Between 2005 and 2014, a core part of Abercrombie & Fitch’s store strategy was opening these big flagship stores in large tourist hubs that the company believed would help them drive brand awareness. “These were incredibly successful, but carried a considerable price performance elevated construction cost high rents well-above average operating costs, and unfavorable lease terms that tended to be significantly longer than those of our mall stores,” Horowitz said during a company earnings call last year. She described the flagship model as being representative of “a different era” in retail. As more of Abercrombie & Fitch’s sales moved online, those expensive flagship stores started to drive fewer sales.

“Given the heightened importance of digital marketing with today’s consumer, the relevance of these [flagship] locations has always been in question,” Neil Saunders, managing director of GlobalDataRetail told Modern Retail in an email. “However, with the pandemic having disrupted trade in cities and reduced tourist numbers the presence of such expensive store for a mainstream brand is even more questionable.”

Horwitz said that Abercrombie & Fitch’s goal now is to focus more on the local customer — and adding more fulfillment services to accommodate that customer. Abercrombie & Fitch, like other retailers, just rolled out curbside fulfillment for the first time during the pandemic, and as of August curbside pickup was up in running at 80% of its stores. Abercrombie & Fitch has also enabled ship from store at an undisclosed number of locations since the start of the pandemic, but it’s still not available at all locations.

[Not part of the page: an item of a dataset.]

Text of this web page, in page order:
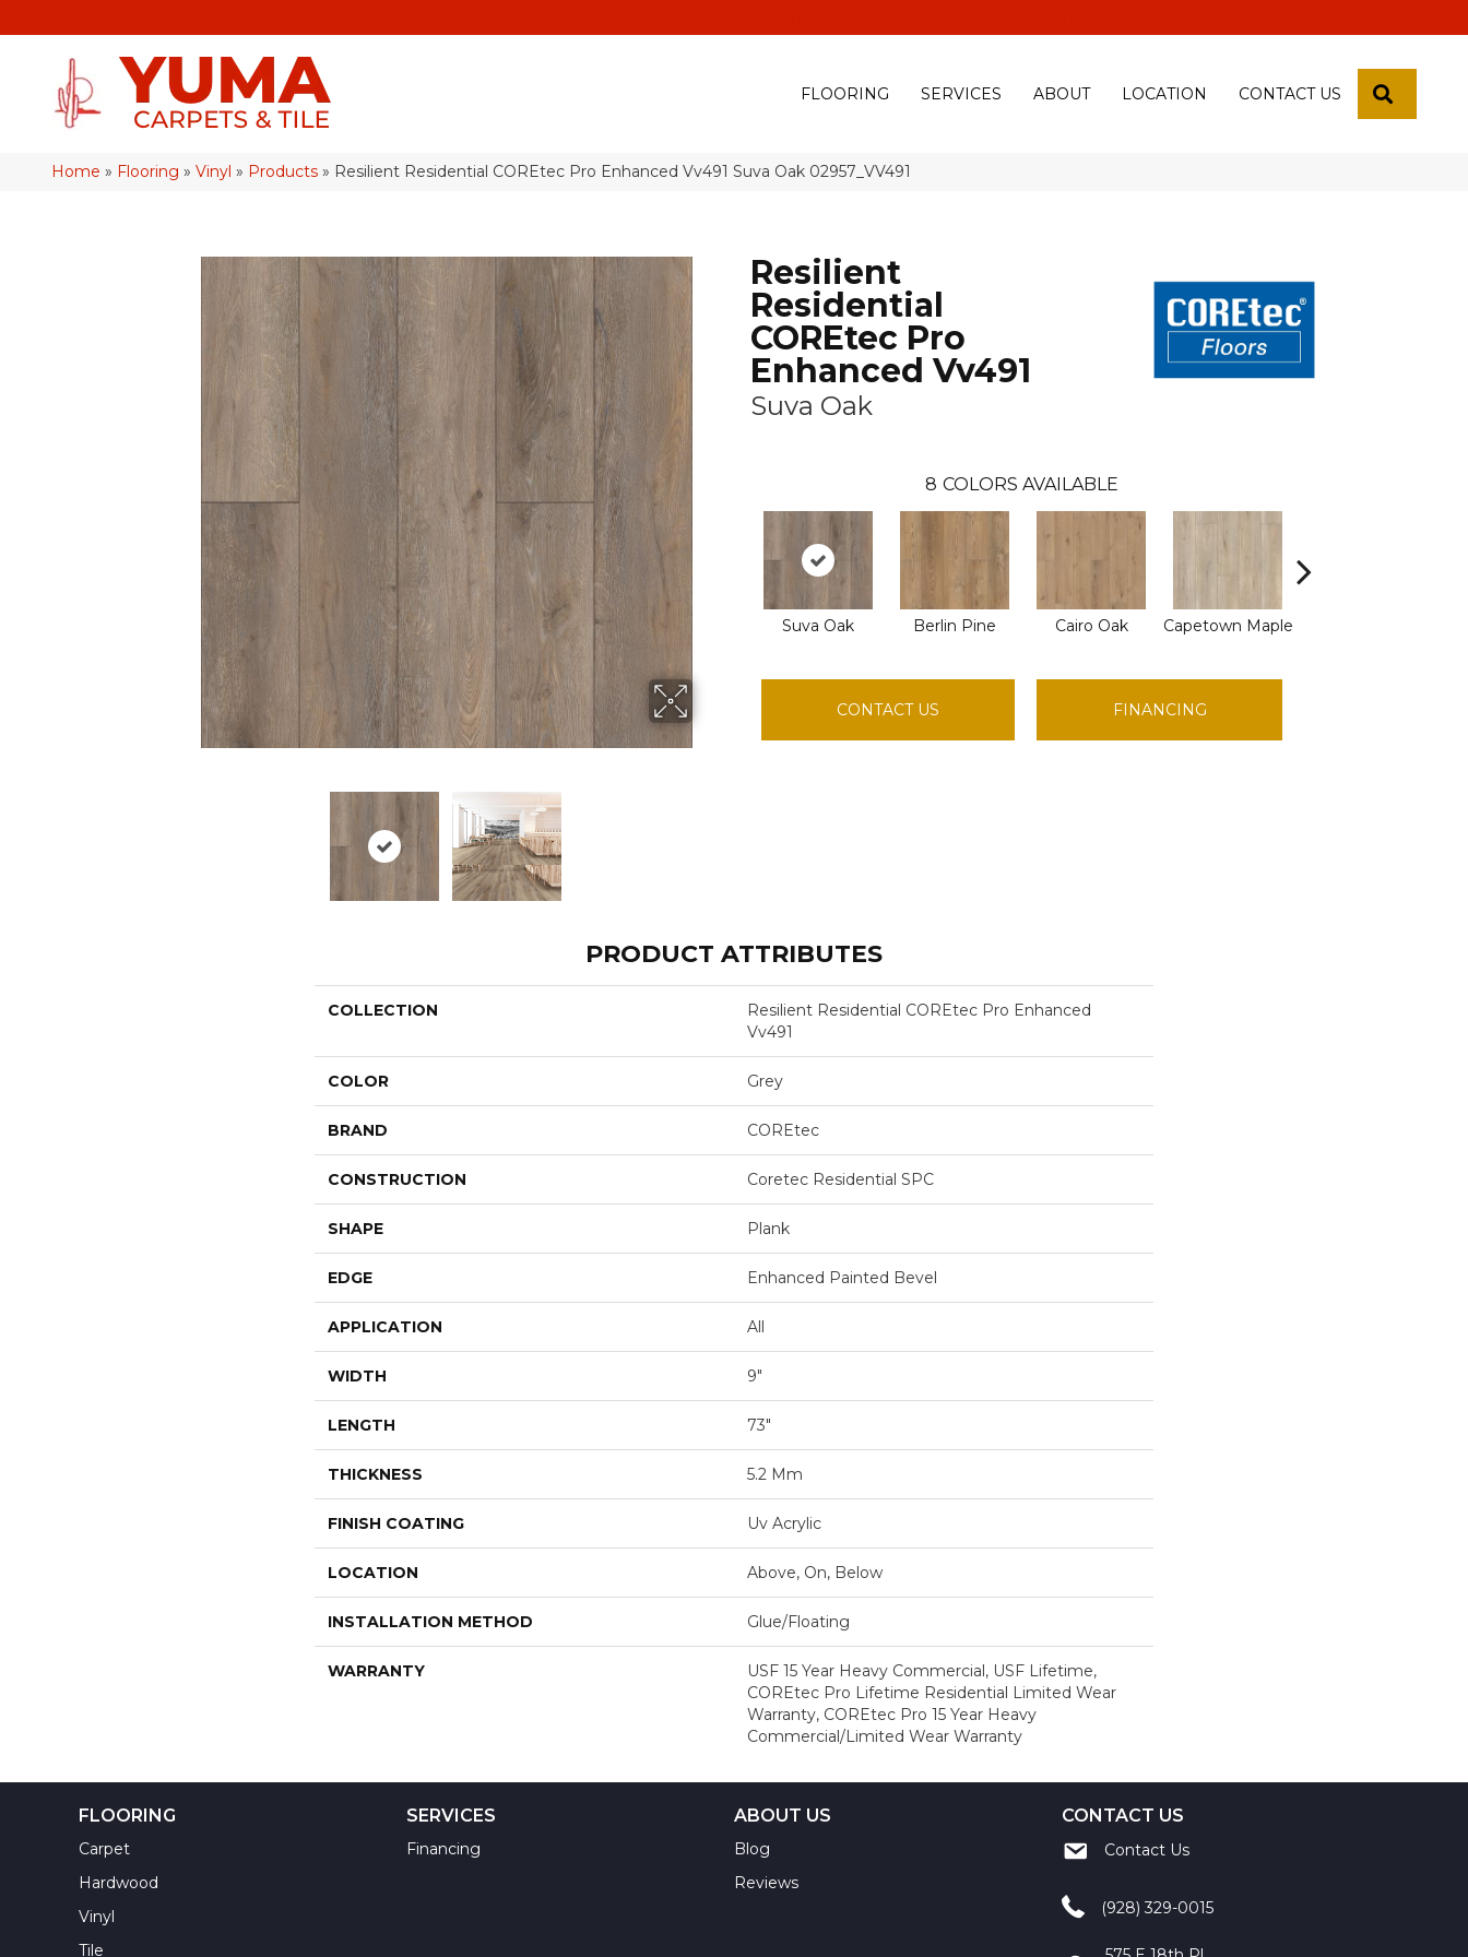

Saunders said that curbside pickup has been more difficult for a retailer like Abercrombie & Fitch to roll out because of the fact that many of its stores are still located in enclosed malls.

“In this regard, it has been more reliant on whatever services mall owners have put into place for all their tenants,” said Saunders. “This puts it at a slight disadvantage to retailers like Target and even Kohl’s where curbside is a big driver of trade.”

In preparation for the holidays, Horowitz said that Abercrombie & Fitch did open a pop-up distribution center in preparation for November and December, as well as added additional carrier partners. Abercrombie & Fitch’s website is currently advising customers to place their orders by December 4, in order to receive by December 25, if they use standard shipping. That indicates the company is still bracing for a huge crush on its logistics the next few weeks.

“Abercrombie & Fitch has coped well with increased online volumes. However, it has a very focused distribution model which is run out of Ohio,” he said. “Having greater capacity to ship from store would help balance the load, but it is complex to introduce.”